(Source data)
━━━━━━━━━━━━━━━━━━━━━━━━━━━━━━

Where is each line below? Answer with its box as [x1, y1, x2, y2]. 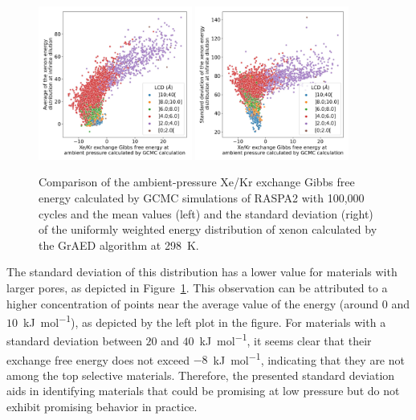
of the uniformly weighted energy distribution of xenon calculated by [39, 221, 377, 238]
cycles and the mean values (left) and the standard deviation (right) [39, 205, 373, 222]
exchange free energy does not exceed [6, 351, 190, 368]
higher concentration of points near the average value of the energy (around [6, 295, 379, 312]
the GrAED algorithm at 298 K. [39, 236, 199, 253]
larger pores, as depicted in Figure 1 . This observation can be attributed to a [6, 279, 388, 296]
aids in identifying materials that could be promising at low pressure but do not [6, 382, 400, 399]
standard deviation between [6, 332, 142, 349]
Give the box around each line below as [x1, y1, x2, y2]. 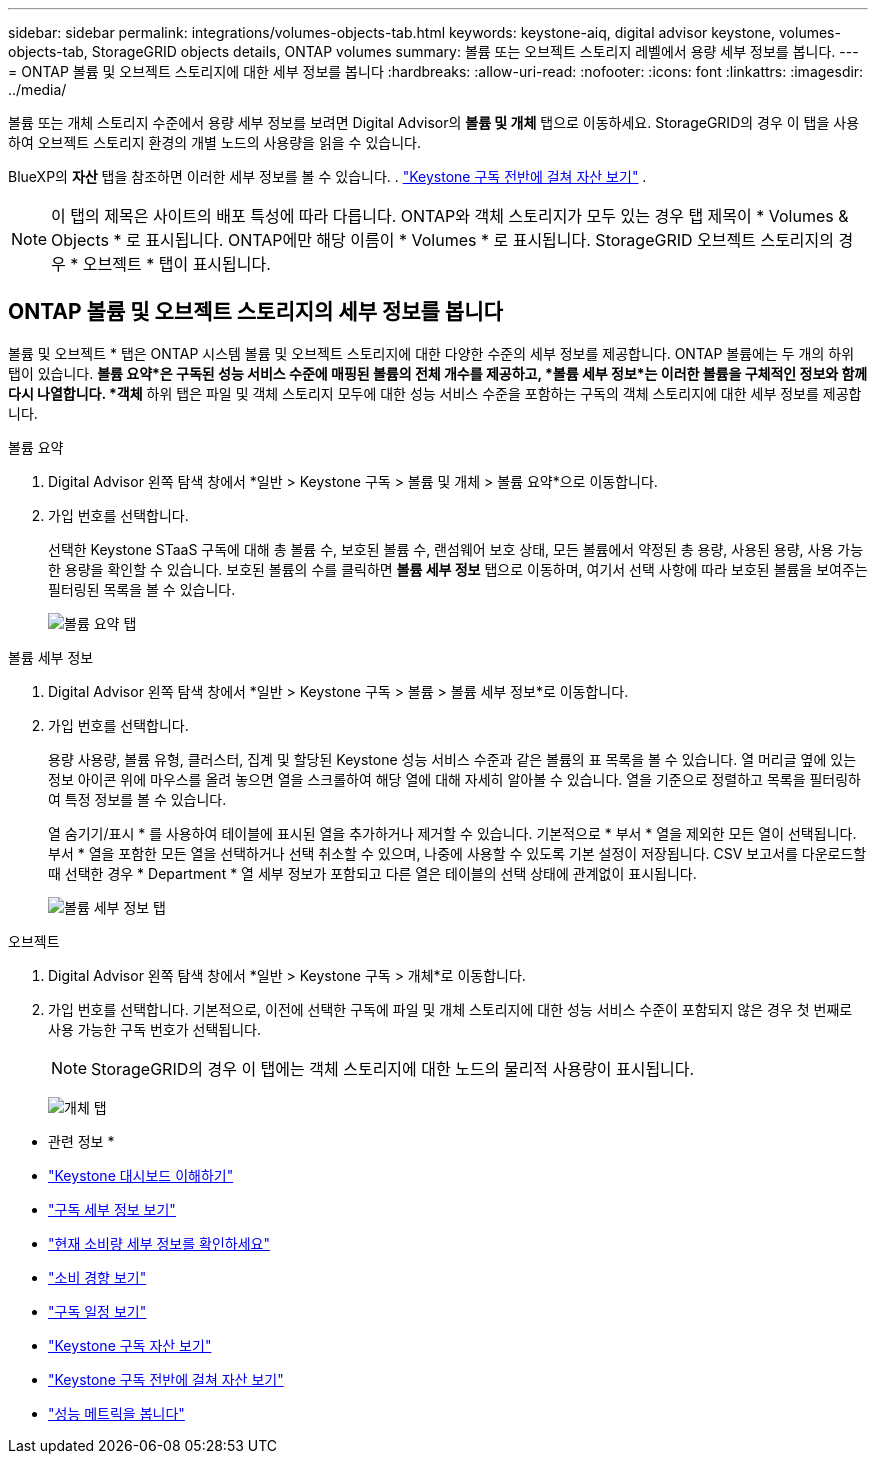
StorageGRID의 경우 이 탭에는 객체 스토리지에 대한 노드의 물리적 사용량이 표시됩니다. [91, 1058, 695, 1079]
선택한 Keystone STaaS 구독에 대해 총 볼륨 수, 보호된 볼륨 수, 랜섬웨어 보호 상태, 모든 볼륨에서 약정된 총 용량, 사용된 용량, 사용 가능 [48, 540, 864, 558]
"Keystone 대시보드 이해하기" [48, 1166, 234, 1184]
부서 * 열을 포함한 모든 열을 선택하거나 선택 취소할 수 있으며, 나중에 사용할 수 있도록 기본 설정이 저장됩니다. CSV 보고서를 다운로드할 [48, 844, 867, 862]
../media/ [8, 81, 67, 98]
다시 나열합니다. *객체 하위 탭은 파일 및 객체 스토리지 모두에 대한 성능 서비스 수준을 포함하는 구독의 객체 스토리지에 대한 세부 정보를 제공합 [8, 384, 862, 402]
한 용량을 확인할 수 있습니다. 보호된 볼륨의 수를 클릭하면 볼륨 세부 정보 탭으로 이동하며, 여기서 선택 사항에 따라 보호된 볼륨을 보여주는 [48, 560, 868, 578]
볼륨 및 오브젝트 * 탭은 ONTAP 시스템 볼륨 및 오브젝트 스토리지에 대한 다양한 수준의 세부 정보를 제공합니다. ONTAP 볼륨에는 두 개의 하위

━━━━━━━━━━━━━━━━━━━━━━━━━━━━━━

DESCRIPTION OF THE TASK: If a line above contains the word "deviation", list it.

RESPONSE BOX:
cycles and the mean values (left) and the standard deviation (right) [39, 205, 373, 222]
standard deviation between [6, 332, 142, 349]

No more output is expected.